I’ve got lots of new to share with you this week.
L.A. folks and people visiting this weekend, I will have cookies at Now Serving L.A.’s bake sale this Saturday (3/12) from 11am to 2pm (or until they sell out) to help raise money for the people affected by the war in Ukraine. More details at Now Serving L.A. All proceeds will go to UNICEF UK’s Ukraine Appeal for children and families
Thank you, Evan Kleiman (the host of KCRW’s Good Food), for the shoutout to my yogurt marinade science (on Serious Eats) on PressPlay with Madeleine Brand (also on KCRW).
Catch me on my dear friend Liren Baker’s popular podcast Kitchen Confidante; we talk about cooking and science (P.S. If you aren’t a subscriber already, you should be now!)
THE KITCHEN CABINETRY IS HERE!
When they put the new floors down in the kitchen, I said to myself, “Oh yeah! It feels like the kitchen is coming together.” When the cabinetry arrived this week, I said aloud, “It REALLY feels like the kitchen is coming together!” Everything looks like a big puzzle that needs to be put together, kinda like an episode from The Crystal Maze.
Puddings are wonderfully easy to make and unfussy, a big reason why I deviate to them as a choice when I need something sweet. This pudding is made with finely ground yellow cornmeal and tossed with fresh slices of rhubarb and sweet juicy blueberries (and you can use fresh or frozen!). The most important part is that it’s made with fragrant coconut milk, and it thickens and firms up due to the starch present in the cornmeal, which means there’s no need for eggs! This dish can be veganized (skip the butter to grease the pan and use coconut oil); it’s dairy-free and gluten-free. This pudding might remind you of Jamaican cornmeal pudding that’s made with coconut milk and flavored with rum and raisins; they both use the same idea – thickening using starch.
Do people still say “blubarb”?
How Does Starch Thicken this Pudding?
If you stir cornstarch in a cup of cold or tap water, nothing happens. The cornstarch won’t dissolve and will sink to the bottom. Now slowly heat the same mixture and keep stirring. As the liquid warms up, the starch solution loses its turbidity, becomes translucent, and thickens. If you leave the condensed liquid to cool, the thick liquid will form a gel. Starch won’t help thicken fats or oils because they don’t like each other (it won’t easily dissolve in it).

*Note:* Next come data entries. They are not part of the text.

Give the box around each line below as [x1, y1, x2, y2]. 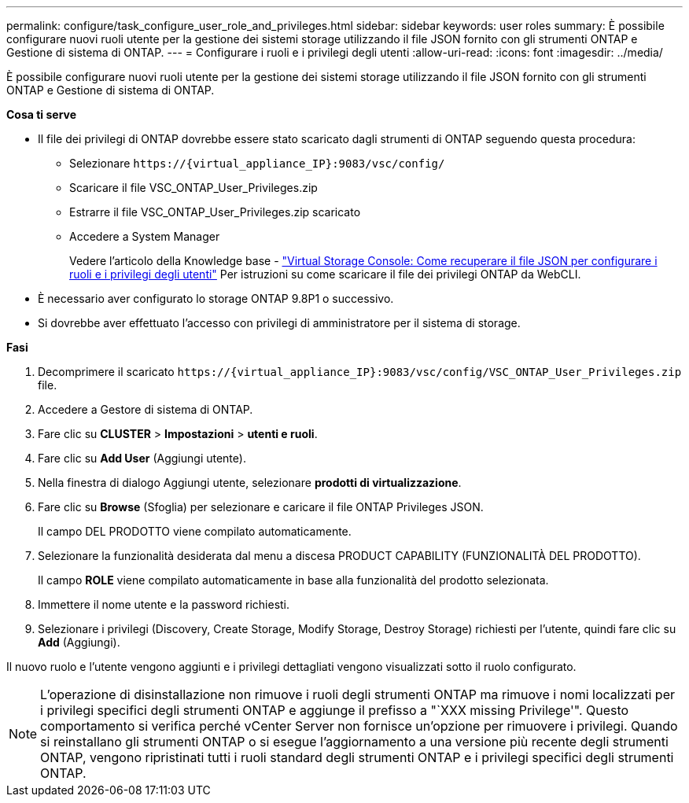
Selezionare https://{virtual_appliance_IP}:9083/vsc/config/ [69, 157, 445, 170]
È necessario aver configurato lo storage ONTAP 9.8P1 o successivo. [38, 292, 394, 305]
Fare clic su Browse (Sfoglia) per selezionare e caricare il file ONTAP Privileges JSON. [38, 500, 484, 514]
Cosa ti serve [6, 108, 77, 121]
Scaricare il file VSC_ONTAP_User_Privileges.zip [69, 181, 318, 194]
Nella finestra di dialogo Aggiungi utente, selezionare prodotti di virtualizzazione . [38, 476, 462, 489]
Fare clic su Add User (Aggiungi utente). [38, 451, 246, 465]
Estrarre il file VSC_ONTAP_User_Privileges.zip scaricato [69, 205, 361, 219]
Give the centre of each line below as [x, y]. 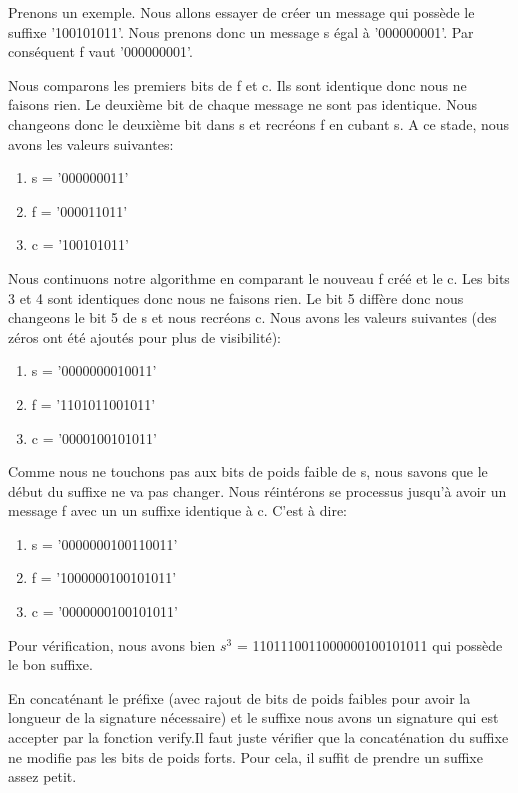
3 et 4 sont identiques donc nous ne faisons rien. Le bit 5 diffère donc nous [236, 297]
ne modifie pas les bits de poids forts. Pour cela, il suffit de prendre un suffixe [245, 756]
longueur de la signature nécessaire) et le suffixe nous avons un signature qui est [253, 717]
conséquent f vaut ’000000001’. [100, 51]
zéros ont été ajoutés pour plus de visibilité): [144, 336]
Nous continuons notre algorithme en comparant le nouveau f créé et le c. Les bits [259, 277]
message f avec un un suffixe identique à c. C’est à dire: [178, 510]
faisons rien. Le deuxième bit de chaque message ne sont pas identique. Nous [242, 104]
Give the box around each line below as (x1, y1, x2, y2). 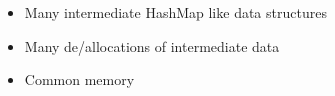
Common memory (24, 69, 135, 90)
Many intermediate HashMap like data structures (24, 2, 327, 22)
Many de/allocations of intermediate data (24, 35, 280, 56)
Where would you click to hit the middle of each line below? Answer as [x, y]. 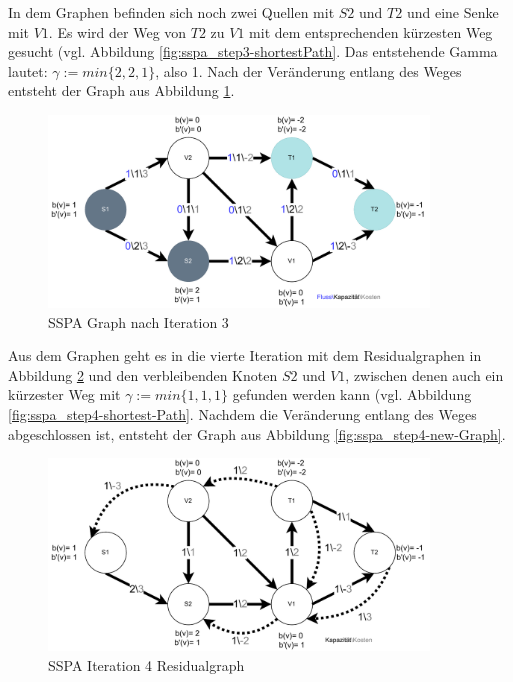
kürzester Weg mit [64, 394]
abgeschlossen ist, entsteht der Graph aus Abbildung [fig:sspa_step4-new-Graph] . [257, 433]
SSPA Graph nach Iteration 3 [138, 321]
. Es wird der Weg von [117, 31]
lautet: [28, 70]
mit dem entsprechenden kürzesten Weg [371, 31]
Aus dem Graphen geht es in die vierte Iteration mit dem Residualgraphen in [245, 355]
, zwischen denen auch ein [424, 374]
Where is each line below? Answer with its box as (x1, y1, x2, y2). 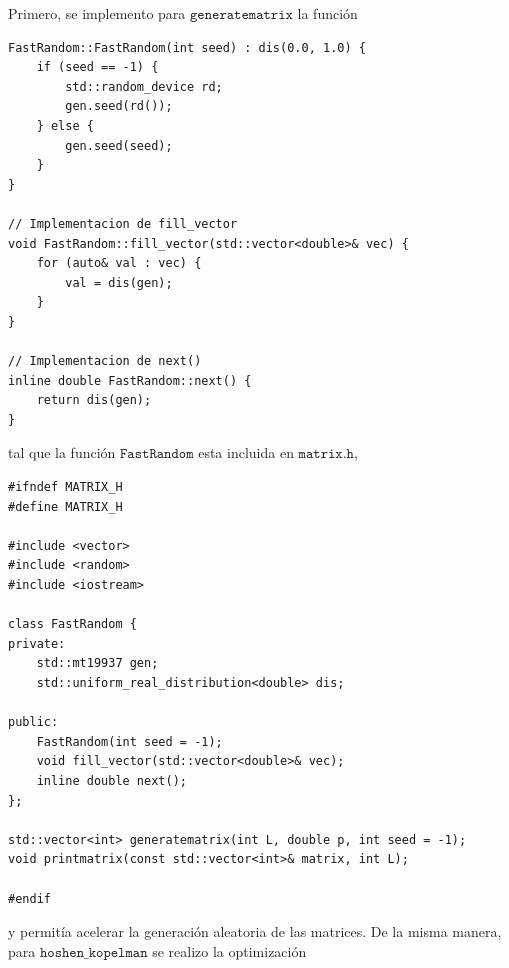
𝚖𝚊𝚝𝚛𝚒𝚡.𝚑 (298, 447, 354, 462)
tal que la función (8, 442, 116, 463)
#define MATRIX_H (8, 499, 123, 514)
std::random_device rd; (65, 79, 223, 94)
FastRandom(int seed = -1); (36, 734, 223, 749)
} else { (36, 118, 94, 133)
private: (8, 636, 66, 651)
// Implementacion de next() (8, 354, 202, 369)
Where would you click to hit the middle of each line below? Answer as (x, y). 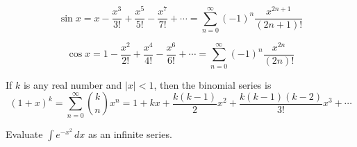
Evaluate (24, 133)
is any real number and (73, 84)
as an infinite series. (130, 133)
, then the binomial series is (213, 84)
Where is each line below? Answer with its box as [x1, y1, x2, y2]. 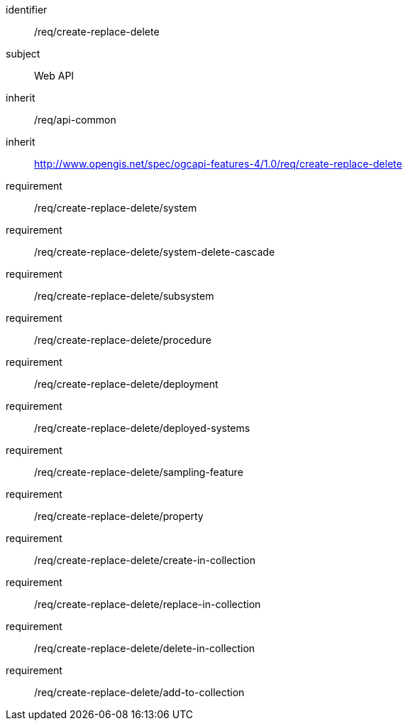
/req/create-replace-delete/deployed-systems [34, 422, 250, 434]
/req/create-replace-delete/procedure [34, 334, 211, 346]
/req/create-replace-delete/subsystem [34, 290, 214, 302]
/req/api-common [34, 114, 116, 126]
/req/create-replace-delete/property [34, 510, 204, 522]
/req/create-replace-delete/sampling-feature [34, 466, 243, 478]
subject [6, 48, 40, 60]
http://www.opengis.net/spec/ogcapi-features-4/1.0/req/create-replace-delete [34, 158, 402, 170]
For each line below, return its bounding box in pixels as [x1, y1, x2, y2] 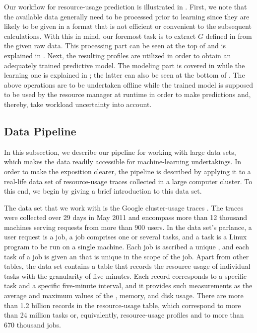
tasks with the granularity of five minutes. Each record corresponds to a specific [4, 270, 247, 281]
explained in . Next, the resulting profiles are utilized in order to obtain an [4, 50, 231, 60]
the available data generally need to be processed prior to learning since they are [4, 11, 250, 21]
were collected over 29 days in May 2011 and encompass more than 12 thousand [4, 212, 247, 222]
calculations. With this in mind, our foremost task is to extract [4, 30, 196, 41]
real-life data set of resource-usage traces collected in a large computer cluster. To [4, 176, 253, 186]
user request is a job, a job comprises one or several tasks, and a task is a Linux [4, 231, 247, 242]
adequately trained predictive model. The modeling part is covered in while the [4, 60, 245, 70]
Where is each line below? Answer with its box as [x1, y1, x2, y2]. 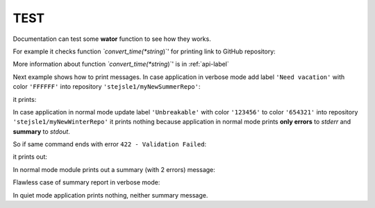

Starch is present in granules containing two types of sugar polymers, aka chains – amylose and amylopectin; the ratios vary by the plant source. For example, corn contains 28% amylose while starch from potatoes contains 23% and millet contains only 1 %. This is one of the reasons why starches from different plants don’t behave the same and can’t always be used interchangeably.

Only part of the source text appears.